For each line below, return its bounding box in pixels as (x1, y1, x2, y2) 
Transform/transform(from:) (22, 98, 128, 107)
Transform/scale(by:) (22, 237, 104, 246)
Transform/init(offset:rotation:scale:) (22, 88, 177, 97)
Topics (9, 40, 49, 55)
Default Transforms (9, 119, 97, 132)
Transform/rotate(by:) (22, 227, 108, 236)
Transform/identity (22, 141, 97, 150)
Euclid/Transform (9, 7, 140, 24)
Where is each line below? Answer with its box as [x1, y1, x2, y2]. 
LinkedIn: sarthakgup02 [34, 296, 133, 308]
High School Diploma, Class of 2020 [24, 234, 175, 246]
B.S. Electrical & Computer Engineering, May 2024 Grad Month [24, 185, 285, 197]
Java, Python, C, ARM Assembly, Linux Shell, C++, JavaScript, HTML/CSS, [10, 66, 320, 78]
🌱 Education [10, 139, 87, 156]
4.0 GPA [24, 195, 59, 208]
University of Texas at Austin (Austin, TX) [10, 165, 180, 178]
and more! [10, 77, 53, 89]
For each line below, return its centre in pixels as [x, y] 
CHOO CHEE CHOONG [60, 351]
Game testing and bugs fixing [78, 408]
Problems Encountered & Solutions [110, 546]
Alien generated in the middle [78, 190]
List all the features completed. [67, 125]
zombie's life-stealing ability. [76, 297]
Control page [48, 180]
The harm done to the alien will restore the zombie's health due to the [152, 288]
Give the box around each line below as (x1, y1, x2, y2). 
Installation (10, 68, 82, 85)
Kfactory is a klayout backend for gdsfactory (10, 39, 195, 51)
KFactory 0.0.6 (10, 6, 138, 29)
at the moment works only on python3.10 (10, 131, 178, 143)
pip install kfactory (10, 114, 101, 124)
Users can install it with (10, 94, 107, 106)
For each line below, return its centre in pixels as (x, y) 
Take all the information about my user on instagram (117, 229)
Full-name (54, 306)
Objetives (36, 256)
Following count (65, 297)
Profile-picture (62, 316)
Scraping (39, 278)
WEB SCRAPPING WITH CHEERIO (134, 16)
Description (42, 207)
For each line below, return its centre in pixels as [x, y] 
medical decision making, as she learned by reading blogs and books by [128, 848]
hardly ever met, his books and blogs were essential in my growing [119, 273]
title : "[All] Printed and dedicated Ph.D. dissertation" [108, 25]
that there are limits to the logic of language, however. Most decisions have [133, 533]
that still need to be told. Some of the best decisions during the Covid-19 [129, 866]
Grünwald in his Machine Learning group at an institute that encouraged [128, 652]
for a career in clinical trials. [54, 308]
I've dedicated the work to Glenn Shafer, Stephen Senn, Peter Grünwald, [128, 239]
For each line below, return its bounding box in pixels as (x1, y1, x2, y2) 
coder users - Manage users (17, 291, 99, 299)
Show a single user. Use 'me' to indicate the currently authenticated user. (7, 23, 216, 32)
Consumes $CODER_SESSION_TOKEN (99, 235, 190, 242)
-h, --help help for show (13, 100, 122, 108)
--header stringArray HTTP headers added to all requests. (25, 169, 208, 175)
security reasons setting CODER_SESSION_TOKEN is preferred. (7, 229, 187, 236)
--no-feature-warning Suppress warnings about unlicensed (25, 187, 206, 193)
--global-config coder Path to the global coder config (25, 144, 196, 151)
______
■ Work item: Quote in full each line from the top of the records above through the line with "that there are"; stop after that line.

■ Result:
For each line below, return its bounding box in pixels as (x1, y1, x2, y2) 
Transform/transform(from:) (22, 98, 128, 107)
Transform/scale(by:) (22, 237, 104, 246)
Transform/init(offset:rotation:scale:) (22, 88, 177, 97)
Topics (9, 40, 49, 55)
Default Transforms (9, 119, 97, 132)
Transform/rotate(by:) (22, 227, 108, 236)
Transform/identity (22, 141, 97, 150)
Euclid/Transform (9, 7, 140, 24)
Where is each line below? Answer with its box as [x1, y1, x2, y2]. 
LinkedIn: sarthakgup02 [34, 296, 133, 308]
High School Diploma, Class of 2020 [24, 234, 175, 246]
B.S. Electrical & Computer Engineering, May 2024 Grad Month [24, 185, 285, 197]
Java, Python, C, ARM Assembly, Linux Shell, C++, JavaScript, HTML/CSS, [10, 66, 320, 78]
🌱 Education [10, 139, 87, 156]
4.0 GPA [24, 195, 59, 208]
University of Texas at Austin (Austin, TX) [10, 165, 180, 178]
and more! [10, 77, 53, 89]
For each line below, return its centre in pixels as [x, y] 
CHOO CHEE CHOONG [60, 351]
Game testing and bugs fixing [78, 408]
Problems Encountered & Solutions [110, 546]
Alien generated in the middle [78, 190]
List all the features completed. [67, 125]
zombie's life-stealing ability. [76, 297]
Control page [48, 180]
The harm done to the alien will restore the zombie's health due to the [152, 288]
Give the box around each line below as (x1, y1, x2, y2). 
Installation (10, 68, 82, 85)
Kfactory is a klayout backend for gdsfactory (10, 39, 195, 51)
KFactory 0.0.6 (10, 6, 138, 29)
at the moment works only on python3.10 (10, 131, 178, 143)
pip install kfactory (10, 114, 101, 124)
Users can install it with (10, 94, 107, 106)
For each line below, return its centre in pixels as (x, y) 
Take all the information about my user on instagram (117, 229)
Full-name (54, 306)
Objetives (36, 256)
Following count (65, 297)
Profile-picture (62, 316)
Scraping (39, 278)
WEB SCRAPPING WITH CHEERIO (134, 16)
Description (42, 207)
For each line below, return its centre in pixels as [x, y] 
medical decision making, as she learned by reading blogs and books by [128, 848]
hardly ever met, his books and blogs were essential in my growing [119, 273]
title : "[All] Printed and dedicated Ph.D. dissertation" [108, 25]
that there are limits to the logic of language, however. Most decisions have [133, 533]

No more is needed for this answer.